Comparative Example 11

(45) Isophoronediamine (3.5 g) and n-butyl acrylate (2.0 g) were mixed, spread out flat in a dish (diameter: 5 cm), and heated in a vacuum drying cabinet at 80 C. for 2 hours.

(46) Analysis of the material by .sup.1H NMR spectroscopy showed that the n-butyl acrylate was fully reacted with the excess of isophoronediamine present. The .sup.1H NMR spectrum indicated Michael addition of the amine onto the double bond of the n-butyl acrylate.

(47) From comparative example 11 it is evident that n-butyl acrylate is capable of reacting with an amine in a Michael addition.
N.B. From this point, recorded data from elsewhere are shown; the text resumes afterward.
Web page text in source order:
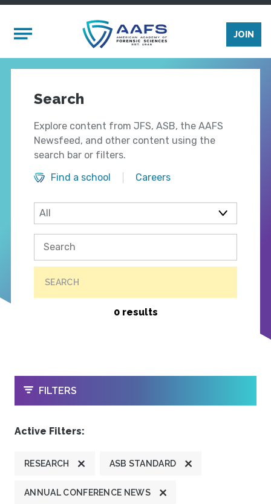
Mobile Menu
JOIN
Search
Explore content from JFS, ASB, the AAFS
Newsfeed, and other content using the
search bar or filters.
Find a school
Careers
SEARCH
0 results
OPEN
FILTERS
Active Filters:
RESEARCH ASB STANDARD
ANNUAL CONFERENCE NEWS
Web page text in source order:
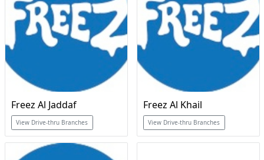
Freez Al Jaddaf
View Drive-thru Branches
Freez Al Khail
View Drive-thru Branches
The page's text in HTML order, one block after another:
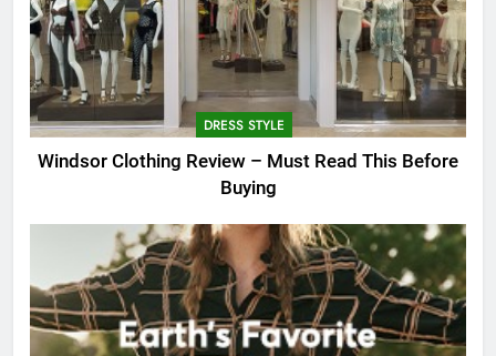
DRESS STYLE
Windsor Clothing Review – Must Read This Before
Buying
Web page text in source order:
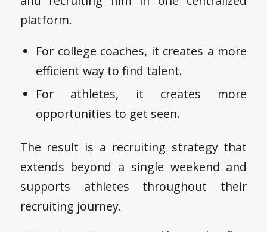
platform.
For college coaches, it creates a more
efficient way to find talent.
For athletes, it creates more
opportunities to get seen.
The result is a recruiting strategy that
extends beyond a single weekend and
supports athletes throughout their
recruiting journey.
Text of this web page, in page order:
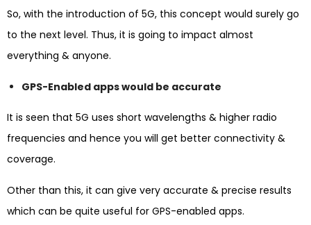
So, with the introduction of 5G, this concept would surely go
to the next level. Thus, it is going to impact almost
everything & anyone.
GPS-Enabled apps would be accurate
It is seen that 5G uses short wavelengths & higher radio
frequencies and hence you will get better connectivity &
coverage.
Other than this, it can give very accurate & precise results
which can be quite useful for GPS-enabled apps.

This result supports the supposition deposited in connection with comparative example 8 that isophoronediamine tends to react more with the bisphenol A diglycidyl ether than with n-butyl acrylate.

Comparative Example 12

(48) Bisphenol A diglycidyl ether (14.0 g) and ethyl diglycol acrylate (2.0 g) were mixed, spread out flat in a dish (diameter: 5 cm), and heated in a vacuum drying cabinet at 80 C. for 2 hours.

(49) Analysis of the material by .sup.1H NMR spectroscopy gave no indications of a reaction between bisphenol A diglycidyl ether and ethyl diglycol acrylate.

(50) From comparative example 12 it is apparent that the advantage described in inventive example 4-1 for the use of ethyl diglycol acrylate over benzyl alcohol is probably based on a covalent reaction of the ethyl diglycol acrylate with the isophoronediamine.

Comparative Example 13

(51) Bisphenol A diglycidyl ether (14.0 g) and hydroxyethylcaprolactone acrylate (2.0 g) were mixed, spread out flat in a dish (diameter: 5 cm), and heated in a vacuum drying cabinet at 80 C. for 2 hours.

(52) Analysis of the material by .sup.1H NMR spectroscopy gave no indications of a reaction between bisphenol A diglycidyl ether and hydroxyethylcaprolactone acrylate.

(53) From comparative example 13 it is apparent that the advantage described in inventive example 4-2 for the use of hydroxyethylcaprolactone acrylate over benzyl alcohol is probably based on a covalent reaction of the hydroxyethylcaprolactone acrylate with the isophoronediamine.

Comparative Example 14

(54) Bisphenol A diglycidyl ether (14.0 g) and n-butyl acrylate (2.0 g) were mixed, spread out flat in a dish (diameter: 5 cm), and heated in a vacuum drying cabinet at 80 C. for 2 hours.

(55) Analysis of the material by .sup.1H NMR spectroscopy gave no indications of a reaction between bisphenol A diglycidyl ether and n-butyl acrylate.

Comparative Example 15

(56) Bisphenol A diglycidyl ether (14.0 g), isophoronediamine (3.5 g), and n-butyl acrylate (1.5 g) were mixed, spread out flat in a dish (diameter: 5 cm), and heated in a vacuum drying cabinet at 80 C. for 2 hours.

(57) 0.1 g of the material was stored overnight in deuterated DMSO (about 0.05 g/ml) and subsequently isolated by filtration. n-Butyl acrylate was detectable in the filtrate using .sup.1H NMR spectroscopy.

Comparative Example 16

(58) Bisphenol A diglycidyl ether (14.0 g), isophoronediamine (4.0 g), and n-butyl acrylate (1.5 g) were mixed, spread out flat in a dish (diameter: 5 cm), and heated in a vacuum drying cabinet at 80 C. for 2 hours.

(59) 0.1 g of the material was stored overnight in deuterated DMSO (about 0.05 g/ml) and subsequently isolated by filtration. n-Butyl acrylate was detectable in the filtrate using NMR spectroscopy.

(60) From comparative examples 15 and 16 relative to comparative example 8 it is evident that even in the case of relatively large amounts of amine, there is insufficient covalent incorporation of the n-butyl acrylate in the course of the curing of the composition.

(61) It is evident that the use of the curable composition of the invention rather than curable compositions which comprise diluents such as benzyl alcohol or n-butyl acrylate permits covalent incorporation of the acrylic ester in the course of the curing of the composition.